Entries taken from a collection:
━━━
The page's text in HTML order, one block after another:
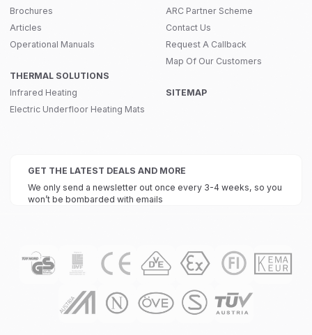
Brochures
Articles
Operational Manuals
THERMAL SOLUTIONS
Infrared Heating
Electric Underfloor Heating Mats
ARC Partner Scheme
Contact Us
Request A Callback
Map Of Our Customers
SITEMAP
GET THE LATEST DEALS AND MORE
We only send a newsletter out once every 3-4 weeks, so you
won’t be bombarded with emails
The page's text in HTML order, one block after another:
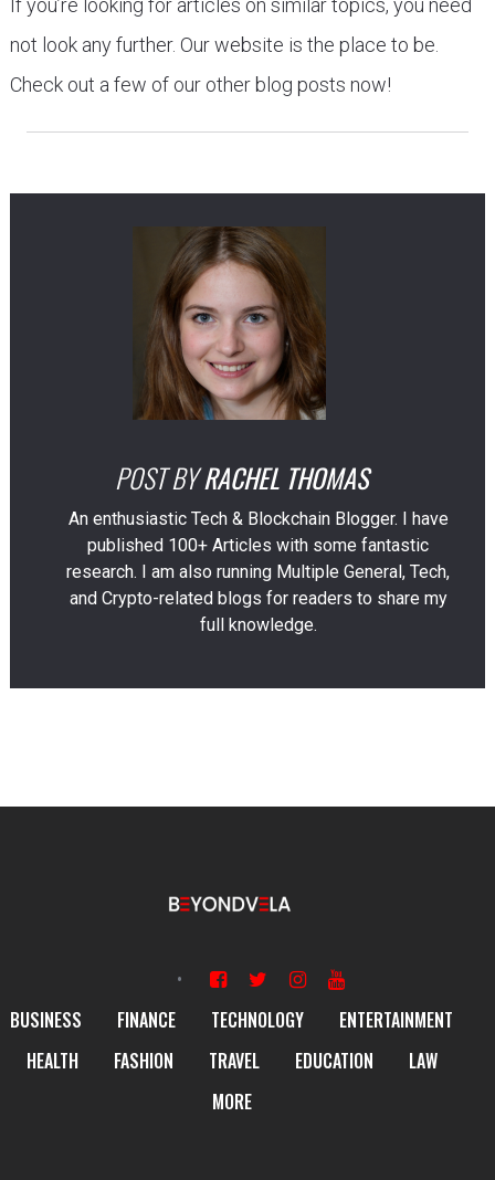
If you’re looking for articles on similar topics, you need
not look any further. Our website is the place to be.
Check out a few of our other blog posts now!
POST BY RACHEL THOMAS
An enthusiastic Tech & Blockchain Blogger. I have
published 100+ Articles with some fantastic
research. I am also running Multiple General, Tech,
and Crypto-related blogs for readers to share my
full knowledge.
BUSINESS FINANCE TECHNOLOGY
ENTERTAINMENT
HEALTH
FASHION TRAVEL EDUCATION
LAW
MORE
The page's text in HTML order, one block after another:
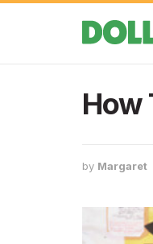
How
by Margaret
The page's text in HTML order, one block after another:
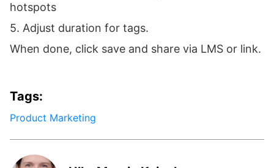
hotspots
5. Adjust duration for tags.
When done, click save and share via LMS or link.
Tags:
Product Marketing
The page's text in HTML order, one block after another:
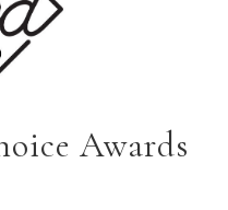
Awards
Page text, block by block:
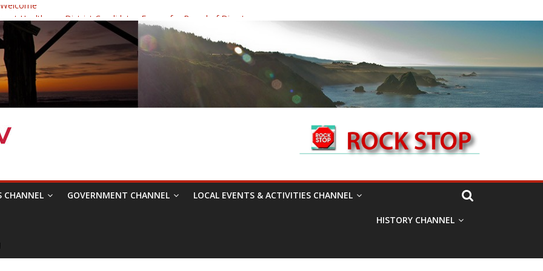
Healthcare District Candidates Forum for Board of Directors
Changing the Narrative
Festival was a delight to record.
Symposium with Raza Khan
CHANNEL GOVERNMENT CHANNEL LOCAL EVENTS & ACTIVITIES CHANNEL
HISTORY CHANNEL
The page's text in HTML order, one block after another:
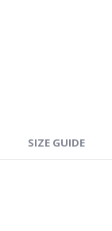
SIZE GUIDE
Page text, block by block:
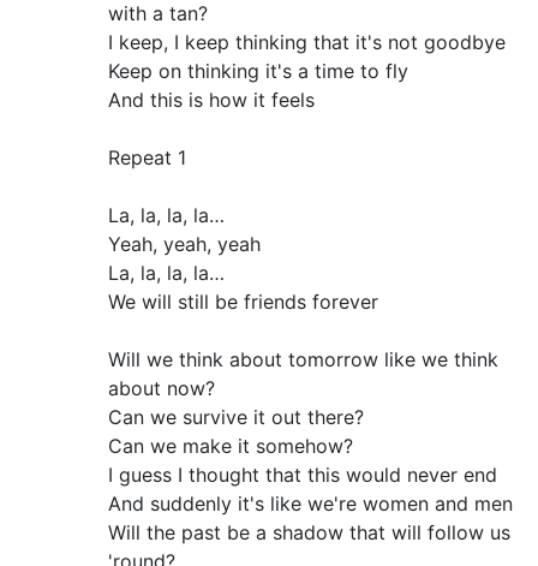
with a tan?
I keep, I keep thinking that it's not goodbye
Keep on thinking it's a time to fly
And this is how it feels
Repeat 1
La, la, la, la…
Yeah, yeah, yeah
La, la, la, la…
We will still be friends forever
Will we think about tomorrow like we think
about now?
Can we survive it out there?
Can we make it somehow?
I guess I thought that this would never end
And suddenly it's like we're women and men
Will the past be a shadow that will follow us
'round?
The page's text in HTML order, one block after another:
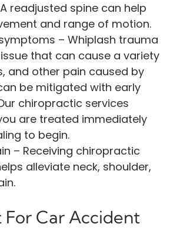
readjusted spine can help
and range of motion.
– Whiplash trauma
that can cause a variety
and other pain caused by
be mitigated with early
chiropractic services
are treated immediately
to begin.
– Receiving chiropractic
alleviate neck, shoulder,
Car Accident
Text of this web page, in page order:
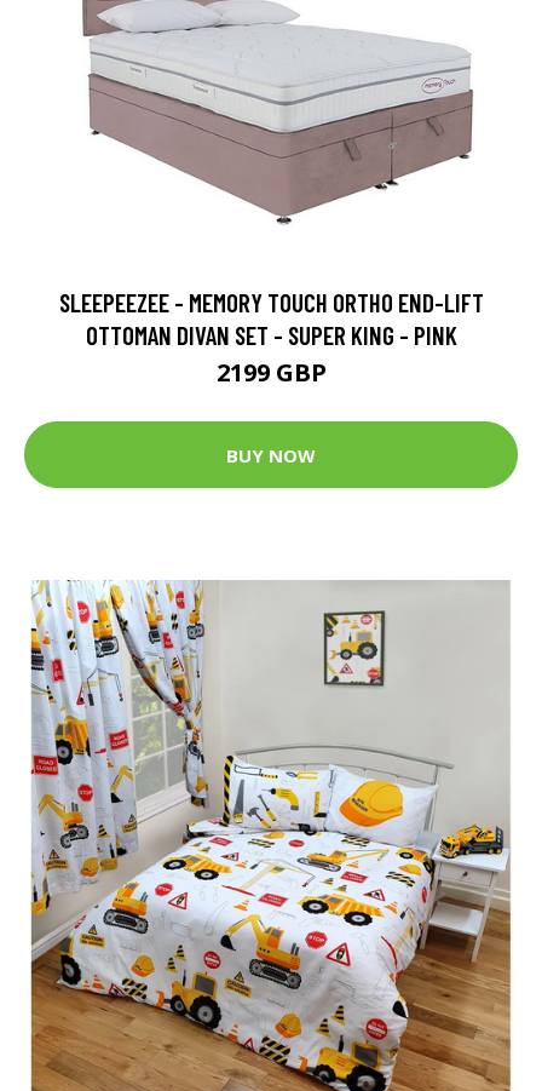
SLEEPEEZEE - MEMORY TOUCH ORTHO END-LIFT
OTTOMAN DIVAN SET - SUPER KING - PINK
2199 GBP
BUY NOW
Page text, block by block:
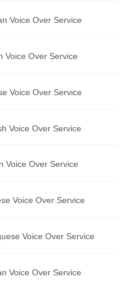
Voice Over Service
Voice Over Service
Voice Over Service
Voice Over Service
Voice Over Service
Voice Over Service
Voice Over Service
Voice Over Service
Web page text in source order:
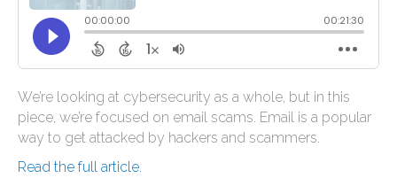
We’re looking at cybersecurity as a whole, but in this
piece, we’re focused on email scams. Email is a popular
way to get attacked by hackers and scammers.
Read the full article.
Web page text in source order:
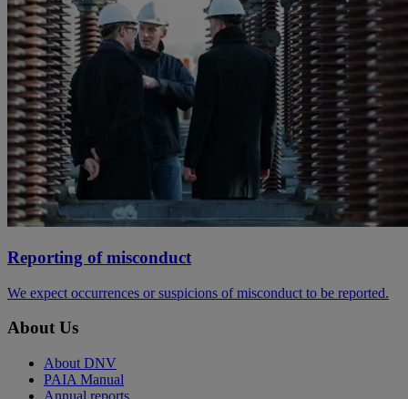
Reporting of misconduct
We expect occurrences or suspicions of misconduct to be reported.
About Us
About DNV
PAIA Manual
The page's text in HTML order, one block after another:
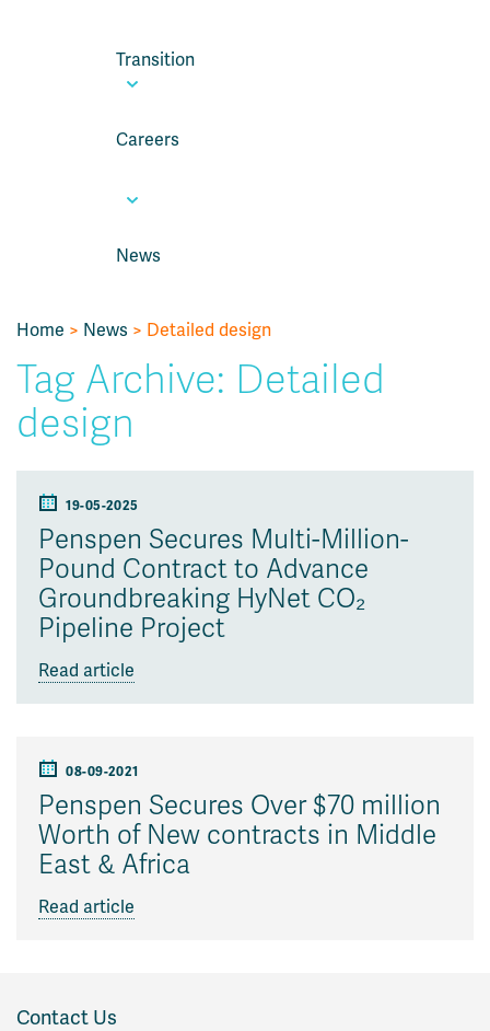
Transition
Careers
News
Home > News > Detailed design
Tag Archive: Detailed
design
19-05-2025
Penspen Secures Multi-Million-
Pound Contract to Advance
Groundbreaking HyNet CO₂
Pipeline Project
Read article
08-09-2021
Penspen Secures Over $70 million
Worth of New contracts in Middle
East & Africa
Read article
Contact Us
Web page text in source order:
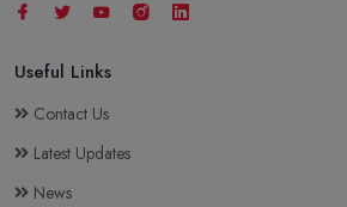
Useful Links
Contact Us
Latest Updates
News
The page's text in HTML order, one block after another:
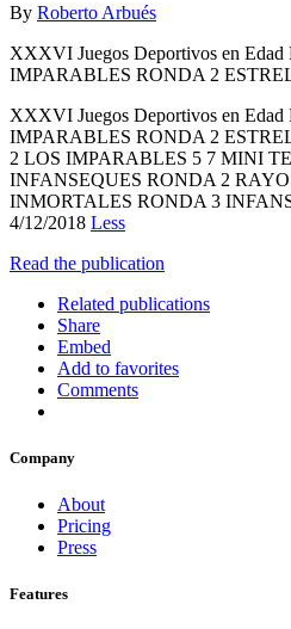
By Roberto Arbués
XXXVI Juegos Deportivos en
IMPARABLES RONDA 2
XXXVI Juegos Deportivos en
IMPARABLES RONDA 2
2 LOS IMPARABLES 5 7 MINI
INFANSEQUES RONDA 2
INMORTALES RONDA 3
4/12/2018 Less
Read the publication
Related publications
Share
Embed
Add to favorites
Comments
Company
About
Pricing
Press
Features
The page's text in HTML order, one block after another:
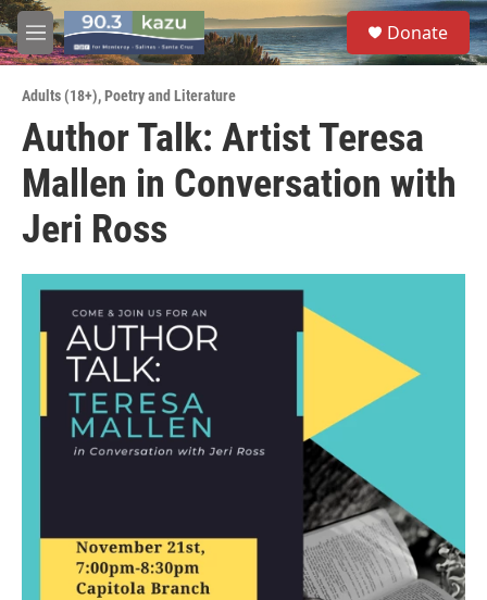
━━━
Nothing but the lines from the one containing "Text of this" through the last line of the records should appear in the copy, exactly as written and without pictures.

(RESPONSE TO THIS EXERCISE)
Text of this web page, in page order:
SLEEPEEZEE - MEMORY TOUCH ORTHO END-LIFT
OTTOMAN DIVAN SET - SUPER KING - PINK
2199 GBP
BUY NOW
Page text, block by block:
Voice Over Service
Voice Over Service
Voice Over Service
Voice Over Service
Voice Over Service
Voice Over Service
Voice Over Service
Voice Over Service
Web page text in source order:
We’re looking at cybersecurity as a whole, but in this
piece, we’re focused on email scams. Email is a popular
way to get attacked by hackers and scammers.
Read the full article.
Web page text in source order:
Reporting of misconduct
We expect occurrences or suspicions of misconduct to be reported.
About Us
About DNV
PAIA Manual
The page's text in HTML order, one block after another:
Transition
Careers
News
Home > News > Detailed design
Tag Archive: Detailed
design
19-05-2025
Penspen Secures Multi-Million-
Pound Contract to Advance
Groundbreaking HyNet CO₂
Pipeline Project
Read article
08-09-2021
Penspen Secures Over $70 million
Worth of New contracts in Middle
East & Africa
Read article
Contact Us
Web page text in source order:
Useful Links
Contact Us
Latest Updates
News
The page's text in HTML order, one block after another:
By Roberto Arbués
XXXVI Juegos Deportivos en
IMPARABLES RONDA 2
XXXVI Juegos Deportivos en
IMPARABLES RONDA 2
2 LOS IMPARABLES 5 7 MINI
INFANSEQUES RONDA 2
INMORTALES RONDA 3
4/12/2018 Less
Read the publication
Related publications
Share
Embed
Add to favorites
Comments
Company
About
Pricing
Press
Features
The page's text in HTML order, one block after another:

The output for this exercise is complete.